Listen to an interview with David Rejeski on KGO Morning News

At a November 14 presentation of the game in Los Angeles, high schoolers from Pasadena and college students from Loyola Marymount competed to meet the super committee’s US$1.2-trillion deficit-busting goal, getting guidance from Jane Harman, the Wilson Center’s president, director, and CEO; and Kai Ryssdal, the host of NPR’s Marketplace, which APM produces.

Read LA Chamber of Commerce President Gary Toebben's blog post about the Loyola Marymount student event

BudgetHero works like almost any other computer game. Users get a quick briefing on the game’s website, www.budgethero.org, followed by a screen where they pick avatar-like “badges,” symbolizing their personal budget priorities, like defense/national security, social safety net, and energy independence; there’s even a tea kettle emblem for fiscal conservatives. Gamers then turn into appropriators, taking policy steps that increase or decrease spending in nine categories like defense, Social Security, health, and education. For example, to lower government spending on healthcare, users can play a “card” that raises the Medicare eligibility age, or they can play another “card” that hikes drug costs for wealthier seniors.
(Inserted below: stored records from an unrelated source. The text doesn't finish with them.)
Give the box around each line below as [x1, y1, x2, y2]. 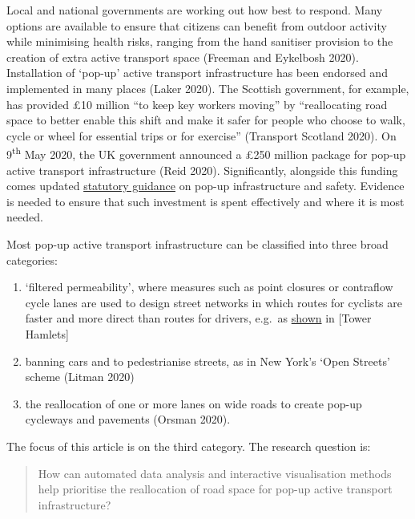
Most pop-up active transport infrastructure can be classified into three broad [6, 235, 389, 252]
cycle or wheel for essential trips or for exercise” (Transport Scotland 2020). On [6, 127, 397, 144]
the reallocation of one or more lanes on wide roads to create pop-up [25, 395, 362, 412]
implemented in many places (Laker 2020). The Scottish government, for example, [6, 79, 409, 96]
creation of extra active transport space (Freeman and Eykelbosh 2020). [6, 48, 359, 65]
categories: [6, 251, 58, 268]
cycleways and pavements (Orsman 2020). [25, 411, 231, 428]
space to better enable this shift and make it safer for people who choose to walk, [6, 112, 405, 128]
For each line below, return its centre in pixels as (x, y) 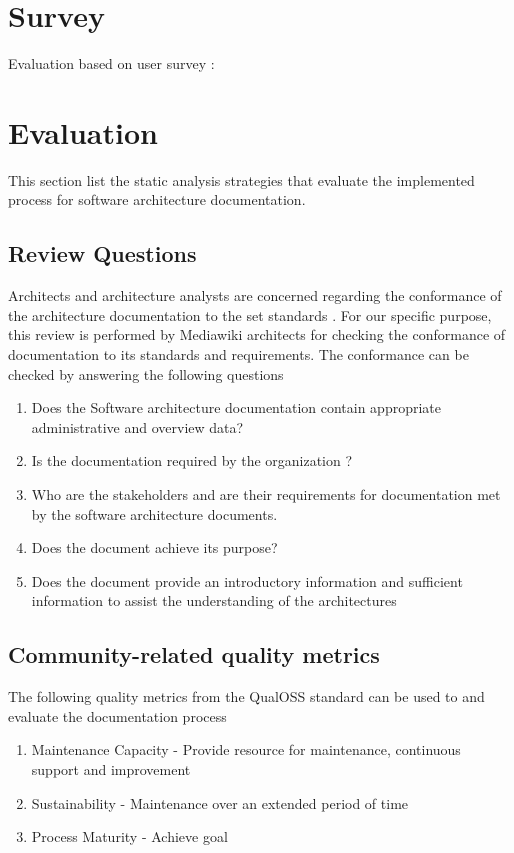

The game is challenging. Cards can play against one another in the same way that policies offset, so across-the-board spending cuts or tax increases won’t win the game. Users also find that the largest spending categories, like service on the national debt, Medicare, and Social Security, are pretty much immune to major reductions, while taxes and revenue can only be increased marginally. (The game includes two scenarios for the Bush-era tax cuts, one in which the cuts for the wealthiest Americans end after 2012 and another and more likely scenario where they continue.)

Although BudgetHero offers users their pick of myriad deficit-busting measures, data show a large block of users tend to support the same core set of policy options, suggesting ground for compromise on budget issues among American voters. In fact, data collected by APM show that users across the age, gender, and income bands consistently prioritized the same policy objectives. Four out of the 5 adult age groups picked rapid troop drawdown from Iraq and Afghanistan, from the defense and diplomacy spending category, as their most widely supported policy option, for example. Nevertheless, policy coincidence across the ideological spectrum was much rarer, with Republican and Democratic players selecting only 2 out of the same top 10 “cards.”